Parts of Circuit.-To retain water the tank walls must have a certain degree of strength which is determined entirely by the size of the tank and the height above ocean level. To enable objects to hold an electrical charge they must be surrounded by something that will retain it. Any substance which holds a charge upon its surface and does not permit it to flow thereby corresponding to the walls of water reservoirs is termed an insulator. Some substances conduct electricity, others resist its flow. If two water tanks were connected by a rod of metal the water could not flow from one to the other. The rod of metal must be hollow to permit the water to pass through it. Solid metal is a barrier or insulator that prevents the passage of water. A pipe is a conductor of water. If two electrically charged bodies are connected by a piece of wood, glass, rubber, dry cloth, paper or similar materials there will be no passage of electricity, but if a metal rod is substituted, a current will flow from the body of higher potential to the other. In this case the metal rod or wire is a conductor of electricity. All metals and substances such as acid, water and the various liquids (except oils) conduct electricity so well as to be termed "conductors" though it is harder for the electrical current to flow through some kinds of metal than it is for it to pass through others. Copper, aluminum and silver are very good elec

trical conductors, steel or iron is next in order, while some alloys, such as German silver, offer considerable resistance to the flow of

current.

Materials such as wood, glass, rubber, etc., and air, conduct electricity so badly as to be termed insulators. What would normally be an insulator to a current of low potential may be ruptured by a current of higher potential or pressure which can break down the resistance. From the foregoing it will be evident that a current is produced by the passage of electricity from one body to another and that current can only flow through certain materials and that some substances act as a barrier to the current flow just as a valve stops the flow of water. With a valve in the water pipe, providing that the parts were sufficiently strong, closing the valve breaks the continuity of the pipe and stops the flow of water. The same is true of electricity, it must have a complete circuit or the currents cannot pass. An electrical circuit is said to be an open circuit when the current cannot flow and a closed circuit, if there is a continuous path for the electricity.

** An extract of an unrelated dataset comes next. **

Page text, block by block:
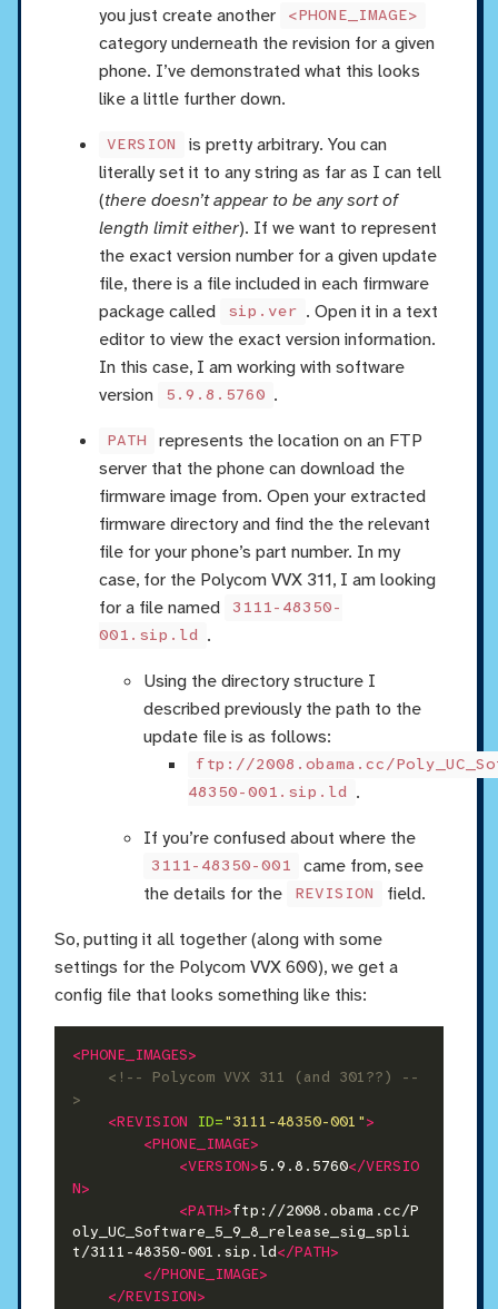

A closed circuit therefore is one made up entirely of apparatus and wires capable of conducting electricity, including some form of generator of electrical energy which acts as a pump to produce a flow. The flow of current is from the electrical generator, through wires to the piece of apparatus to be operated and from that piece of apparatus back again to its source. If we connect the terminals of the battery through the wire to the bell, after energizing the bell magnets the electricity does work by ringing the bell. It flows from the positive or carbon terminal of the battery through the wire to the bell and after energizing the bell magnets, it returns through another conductor to the zinc or negative terminal of the battery. Inside of the cells, the flow is from the negative member to the positive member. Any closed circuit may be made an open circuit by including an insulating body which resists current flow. This body is always of such a form that it can be temporarily bridged over by a conductor when it is desired that the current pass through the circuit. All electrical circuits must comprise a source of current, wires to carry it, a switch to interrupt it and apparatus to be actuated by it.